TASK REQUIREMENTS - Starting from the line that holds "Emma understood him;", print each remaining line of the entries exactly, ending with the last.

**********

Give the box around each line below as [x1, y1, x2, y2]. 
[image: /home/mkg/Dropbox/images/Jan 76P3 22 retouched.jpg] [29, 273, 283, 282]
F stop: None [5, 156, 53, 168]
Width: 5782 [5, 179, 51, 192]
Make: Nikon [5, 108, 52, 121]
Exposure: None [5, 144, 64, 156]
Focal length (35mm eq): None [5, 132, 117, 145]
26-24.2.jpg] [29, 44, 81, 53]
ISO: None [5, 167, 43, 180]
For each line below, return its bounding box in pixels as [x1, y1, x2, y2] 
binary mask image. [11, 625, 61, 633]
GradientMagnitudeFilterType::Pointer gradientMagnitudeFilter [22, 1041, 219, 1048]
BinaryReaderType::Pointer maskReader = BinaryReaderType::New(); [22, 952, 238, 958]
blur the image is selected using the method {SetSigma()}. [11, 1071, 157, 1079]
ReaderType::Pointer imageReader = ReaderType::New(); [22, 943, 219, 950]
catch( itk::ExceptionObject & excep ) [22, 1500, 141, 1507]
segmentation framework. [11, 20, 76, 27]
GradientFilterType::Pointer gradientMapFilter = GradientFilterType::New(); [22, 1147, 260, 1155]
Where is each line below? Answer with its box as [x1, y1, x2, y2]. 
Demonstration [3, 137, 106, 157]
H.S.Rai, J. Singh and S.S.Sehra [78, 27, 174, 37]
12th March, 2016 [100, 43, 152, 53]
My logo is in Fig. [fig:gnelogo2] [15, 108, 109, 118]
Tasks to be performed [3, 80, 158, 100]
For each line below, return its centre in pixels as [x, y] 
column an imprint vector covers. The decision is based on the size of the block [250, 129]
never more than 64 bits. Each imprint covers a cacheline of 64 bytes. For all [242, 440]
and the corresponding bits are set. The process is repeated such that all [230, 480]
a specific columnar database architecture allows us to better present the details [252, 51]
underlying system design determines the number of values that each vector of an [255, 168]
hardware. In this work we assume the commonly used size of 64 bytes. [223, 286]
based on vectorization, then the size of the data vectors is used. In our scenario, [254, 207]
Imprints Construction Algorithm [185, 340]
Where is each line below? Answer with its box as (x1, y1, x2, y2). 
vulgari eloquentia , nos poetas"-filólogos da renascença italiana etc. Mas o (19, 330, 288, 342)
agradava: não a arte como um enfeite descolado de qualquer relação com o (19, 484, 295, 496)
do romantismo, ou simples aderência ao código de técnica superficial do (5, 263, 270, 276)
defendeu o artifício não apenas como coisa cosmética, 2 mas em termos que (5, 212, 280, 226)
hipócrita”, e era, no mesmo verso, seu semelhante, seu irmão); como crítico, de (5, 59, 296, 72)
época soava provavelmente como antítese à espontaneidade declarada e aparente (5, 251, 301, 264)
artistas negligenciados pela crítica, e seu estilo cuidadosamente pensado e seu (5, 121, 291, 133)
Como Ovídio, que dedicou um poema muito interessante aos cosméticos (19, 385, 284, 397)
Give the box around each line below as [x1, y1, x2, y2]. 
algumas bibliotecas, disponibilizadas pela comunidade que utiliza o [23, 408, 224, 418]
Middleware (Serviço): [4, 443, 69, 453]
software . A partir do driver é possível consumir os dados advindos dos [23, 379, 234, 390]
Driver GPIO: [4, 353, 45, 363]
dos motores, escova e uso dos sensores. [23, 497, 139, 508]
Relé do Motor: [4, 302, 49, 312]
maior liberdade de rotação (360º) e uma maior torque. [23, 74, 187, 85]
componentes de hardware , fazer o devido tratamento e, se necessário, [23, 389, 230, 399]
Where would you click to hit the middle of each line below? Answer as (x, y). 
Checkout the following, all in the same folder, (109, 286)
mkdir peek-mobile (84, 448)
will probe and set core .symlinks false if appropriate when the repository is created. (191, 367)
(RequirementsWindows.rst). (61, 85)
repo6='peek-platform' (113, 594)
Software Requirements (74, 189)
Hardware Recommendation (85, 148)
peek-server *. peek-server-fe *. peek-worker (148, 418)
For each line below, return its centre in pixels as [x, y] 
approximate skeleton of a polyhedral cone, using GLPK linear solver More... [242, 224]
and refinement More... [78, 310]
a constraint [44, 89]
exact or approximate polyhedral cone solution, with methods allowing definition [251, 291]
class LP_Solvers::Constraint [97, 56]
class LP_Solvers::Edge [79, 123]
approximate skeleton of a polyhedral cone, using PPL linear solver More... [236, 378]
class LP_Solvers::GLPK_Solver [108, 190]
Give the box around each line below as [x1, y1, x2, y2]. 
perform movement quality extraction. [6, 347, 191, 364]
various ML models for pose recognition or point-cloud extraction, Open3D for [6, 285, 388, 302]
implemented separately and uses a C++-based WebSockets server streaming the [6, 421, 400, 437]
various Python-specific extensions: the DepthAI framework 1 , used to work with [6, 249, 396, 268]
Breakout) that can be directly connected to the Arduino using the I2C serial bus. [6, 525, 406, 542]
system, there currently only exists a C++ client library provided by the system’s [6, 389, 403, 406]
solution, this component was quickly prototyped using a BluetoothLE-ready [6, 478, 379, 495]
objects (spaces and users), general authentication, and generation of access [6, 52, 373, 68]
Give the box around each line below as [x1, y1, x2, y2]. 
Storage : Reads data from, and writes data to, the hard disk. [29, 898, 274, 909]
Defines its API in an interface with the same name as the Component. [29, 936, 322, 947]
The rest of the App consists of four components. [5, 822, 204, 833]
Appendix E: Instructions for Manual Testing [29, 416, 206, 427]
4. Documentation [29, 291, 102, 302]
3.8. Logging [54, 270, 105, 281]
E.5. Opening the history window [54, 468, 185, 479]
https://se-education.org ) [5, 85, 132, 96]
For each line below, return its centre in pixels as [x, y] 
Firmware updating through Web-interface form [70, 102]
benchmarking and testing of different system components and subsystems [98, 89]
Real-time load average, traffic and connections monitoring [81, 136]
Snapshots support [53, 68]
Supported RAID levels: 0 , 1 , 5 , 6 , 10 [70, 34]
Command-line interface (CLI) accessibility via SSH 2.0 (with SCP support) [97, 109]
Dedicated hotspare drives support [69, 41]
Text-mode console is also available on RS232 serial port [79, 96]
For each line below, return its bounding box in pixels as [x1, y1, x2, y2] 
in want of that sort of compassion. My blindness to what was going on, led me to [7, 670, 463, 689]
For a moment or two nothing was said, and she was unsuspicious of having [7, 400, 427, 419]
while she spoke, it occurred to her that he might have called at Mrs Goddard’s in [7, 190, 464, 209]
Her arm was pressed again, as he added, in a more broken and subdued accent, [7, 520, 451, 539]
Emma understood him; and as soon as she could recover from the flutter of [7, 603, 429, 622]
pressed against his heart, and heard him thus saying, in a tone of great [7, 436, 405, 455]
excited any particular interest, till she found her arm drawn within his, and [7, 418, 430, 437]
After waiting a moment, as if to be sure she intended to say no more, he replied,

**********

EXERCISE RESULT -
Emma understood him; and as soon as she could recover from the flutter of [7, 603, 429, 622]
pressed against his heart, and heard him thus saying, in a tone of great [7, 436, 405, 455]
excited any particular interest, till she found her arm drawn within his, and [7, 418, 430, 437]
After waiting a moment, as if to be sure she intended to say no more, he replied,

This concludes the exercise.